In 1911 Joseph travelled to England and there purchased a windmill and had the machinery, stones, cap and sails shipped back to Auckland, although it appears the sails were not fitted until around 1914. A gas engine was installed to supplement wind power but by 1916 it was found necessary to add 15 feet to the height of the tower due to the increased height of the buildings now surrounding the mill.

After a turbulent history of commercial ups-and-downs, family arguments and several fires, the mill's life was effectively ended in 1941 when the then owner, Joseph Partington, died leaving no will, although he had, on more than one occasion, made public announcements that he intended to leave the property to the City Council in order to preserve it.
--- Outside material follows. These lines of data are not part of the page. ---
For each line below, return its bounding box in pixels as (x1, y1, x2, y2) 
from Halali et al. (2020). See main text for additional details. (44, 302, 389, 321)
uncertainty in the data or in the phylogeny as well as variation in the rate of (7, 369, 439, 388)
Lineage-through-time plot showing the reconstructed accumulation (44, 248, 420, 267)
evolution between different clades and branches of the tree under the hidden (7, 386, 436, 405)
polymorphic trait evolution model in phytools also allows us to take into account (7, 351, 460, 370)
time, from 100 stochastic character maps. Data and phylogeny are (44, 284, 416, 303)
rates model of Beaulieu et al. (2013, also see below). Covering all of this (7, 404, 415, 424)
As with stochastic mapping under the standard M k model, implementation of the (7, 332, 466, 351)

An early advocate of health food, Partington had recently been living the life of a recluse but had kept the mill working. Because of the City Council's decision not to press any legal claim or make a deal with the family the estate was eventually sold.
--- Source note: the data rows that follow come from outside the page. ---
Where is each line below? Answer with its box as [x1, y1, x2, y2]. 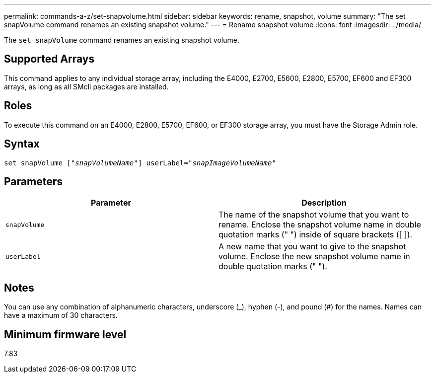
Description [301, 198, 347, 208]
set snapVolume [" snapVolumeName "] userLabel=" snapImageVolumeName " [4, 158, 276, 167]
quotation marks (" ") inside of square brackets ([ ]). [218, 229, 413, 240]
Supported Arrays [4, 53, 95, 66]
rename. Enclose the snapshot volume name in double [218, 220, 421, 230]
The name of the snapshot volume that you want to [218, 210, 409, 220]
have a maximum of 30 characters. [4, 311, 118, 320]
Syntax [4, 138, 40, 151]
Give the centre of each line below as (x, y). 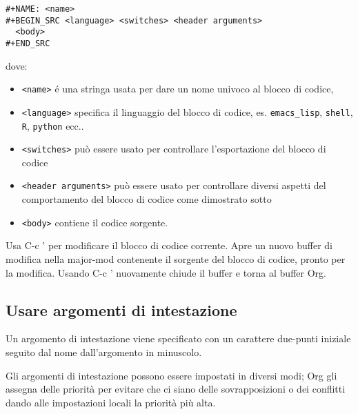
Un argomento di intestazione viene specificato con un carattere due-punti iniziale (178, 338)
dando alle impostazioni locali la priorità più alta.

Despite attempts by the Windmill Preservation Society to save the Windmill it was demolished in 1950. Although it had been promised that the 100,000 wedge-shaped bricks were to be kept safe so that the Windmill Tower could be recreated elsewhere, the bricks mysteriously vanished. Most of the machinery and other parts were destroyed; the metal turret cap was apparently melted down for scrap metal. There are Mill Stones at the Howick Historic Village and the Museum of Transport & Technology which are labelled as coming from Partington's Windmill.

In 1980 all the buildings on the block of land bounded by Symonds Street to the east, City Road to the north, Liverpool Street to the west and Karangahape Road to the south were razed. In the next six years five large buildings arose on the site. Most of the northern part of the site was devoted to the multi-story Sheraton Auckland Hotel & Towers, which incorporated a shopping arcade linking with Karangahape Road. This structure was rebranded on 1 January 2005 as the Langham Hotel, Auckland.

== Present operation ==

In 1983 the final public reception for the Royal Tour took place here for Prince Charles and Diana, Princess of Wales.

In 1990 the Auckland Gay Mardi Gras Party was held in the Ballroom – the first such event in New Zealand.

In 2001 the first Interpride Conference held in the Southern Hemisphere was opened by Prime Minister Helen Clark.

The hotel's former restaurant, Partington's, is named after the windmill founder and has won various awards, including Restaurant of the Year in 2006.